L’assassinio di Lumumba, un passato che ritorna

Lo stesso re Baldovino del Belgio, oggi oggetto di un processo di santificazione, fu probabilmente implicato nel peggiore delitto politico della storia della decolonizzazione

25 Maggio 2026 Luciano Ardesi  854

Con la morte, a 93 anni, dell’ex diplomatico e uomo d’affari belga, Etienne Davignon – indagato dal tribunale di Bruxelles per complicità nell’assassinio del primo ministro congolese, Patrice Lumumba –, se n’è andato l’ultimo testimone diretto di un complotto che portò al feroce delitto politico di 65 anni fa, che ha condizionato tutta la storia della Repubblica democratica del Congo. Il Paese detiene il triste primato di non avere mai conosciuto un giorno di pace dal momento della sua indipendenza dal Belgio, il 30 giugno 1960, fino a oggi, mentre perdura la guerra nella regione orientale del Kivu, a dispetto delle farneticazioni di Trump (vedi qui), e l’insicurezza regna ovunque, senza contare la recentissima esplosione dell’epidemia di Ebola.

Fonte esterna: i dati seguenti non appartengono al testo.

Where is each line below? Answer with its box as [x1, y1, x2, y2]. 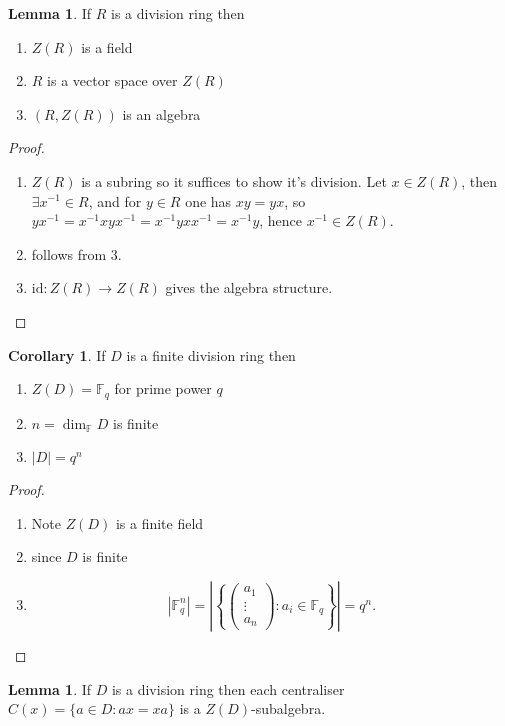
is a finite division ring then [126, 344, 296, 365]
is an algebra [122, 103, 201, 124]
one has [185, 190, 232, 211]
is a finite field [115, 512, 204, 533]
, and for [88, 190, 142, 211]
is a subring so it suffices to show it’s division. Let [81, 170, 387, 191]
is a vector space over [47, 70, 178, 91]
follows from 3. [31, 243, 122, 264]

Davignon era l’ultimo sopravvissuto di quel gruppo di funzionari, militari, agenti dei servizi segreti belgi, con responsabilità a diverso titolo nell’organizzazione dell’assassinio di Lumumba, il 17 gennaio 1961, dopo che lo stesso premier era stato destituito, all’inizio del settembre 1960, appena dopo due mesi di governo. I nipoti di Lumumba pensano ora a un’azione civile contro lo Stato belga, per la complicità della sua amministrazione nell’uccisione di Lumumba. Dopo 65 anni, si è ancora alla ricerca della verità, prima ancora che della giustizia, benché quella storico-politica sia già stata disegnata nei suoi grandi contorni.

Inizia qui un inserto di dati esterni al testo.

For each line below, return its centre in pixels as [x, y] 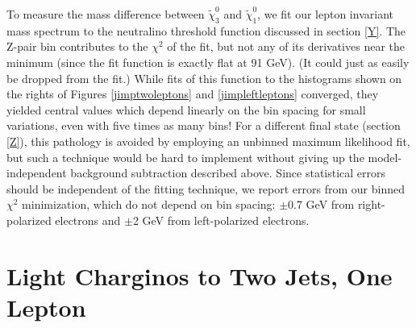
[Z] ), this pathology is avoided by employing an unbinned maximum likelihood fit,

Al momento dell’indipendenza della sua colonia, il Belgio aveva inviato una missione, di cui Davignon faceva parte, per convincere l’allora presidente della repubblica, Kasavubu, a “neutralizzare” il suo primo ministro Lumumba, leader carismatico, nazionalista unitario, decisamente anticoloniale, che non sembrava volersi piegare alla logica neocoloniale di Bruxelles. All’indomani dell’indipendenza, gli ambienti finanziari e politici belgi avevano sostenuto la secessione del Katanga – la regione meridionale ricca di minerali strategici, che facevano gola a Bruxelles e non solo – sotto l’impulso di Moise Ciombe.

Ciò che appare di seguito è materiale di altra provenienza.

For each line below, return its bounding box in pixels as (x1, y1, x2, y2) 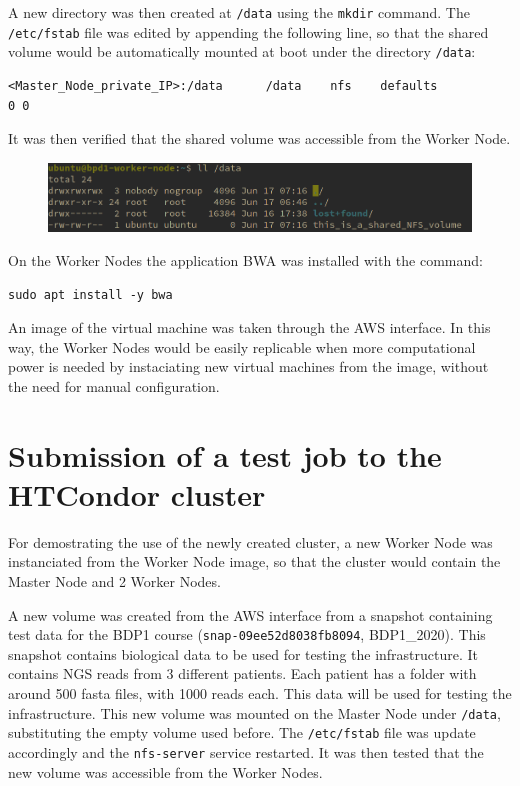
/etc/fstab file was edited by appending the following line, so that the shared (8, 21, 489, 42)
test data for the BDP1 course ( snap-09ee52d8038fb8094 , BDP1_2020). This (8, 624, 486, 645)
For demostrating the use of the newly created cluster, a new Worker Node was (8, 531, 493, 552)
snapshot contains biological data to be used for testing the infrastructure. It (8, 643, 479, 664)
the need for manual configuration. (8, 375, 220, 396)
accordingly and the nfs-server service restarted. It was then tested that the (8, 741, 484, 762)
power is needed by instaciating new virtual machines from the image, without (8, 356, 489, 377)
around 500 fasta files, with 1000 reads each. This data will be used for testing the (8, 683, 512, 704)

La denuncia inoltrata dai familiari di Lumumba, nel 2011, doveva servire anche a stabilire una verità giudiziaria sulle responsabilità del Belgio. La lenta macchina della giustizia era arrivata solo nel marzo di quest’anno al rinvio a giudizio di Davignon come unico sopravvissuto di una lista di dieci belgi, complici più o meno diretti dell’assassinio. In particolare, era accusato di crimini di guerra, di trattenimento e trasferimento illeciti di un prigioniero, sottoposto poi a torture. Davignon, all’epoca del delitto, era un giovane diplomatico, ma la sua carriera è stata in seguito notevole, sia a livello nazionale sia europeo. Nel 1977, fu infatti commissario dell’Unione europea per il mercato interno e gli affari industriali, e poi vicepresidente della stessa Commissione (1981-85). Successivamente, passò al mondo degli affari, ricoprendo posizioni di rilievo in importanti imprese. Davanti al suo rinvio a giudizio, aveva fatto ricorso, e tutto lasciava prevedere che l’eventuale processo non si sarebbe aperto prima del prossimo anno. Ma la sua morte chiude solo apparentemente il processo al Belgio per la sua politica coloniale e postcoloniale. La causa civile mira proprio a non mettere fine a una questione con cui il Paese non ha fatto ancora tutti i conti.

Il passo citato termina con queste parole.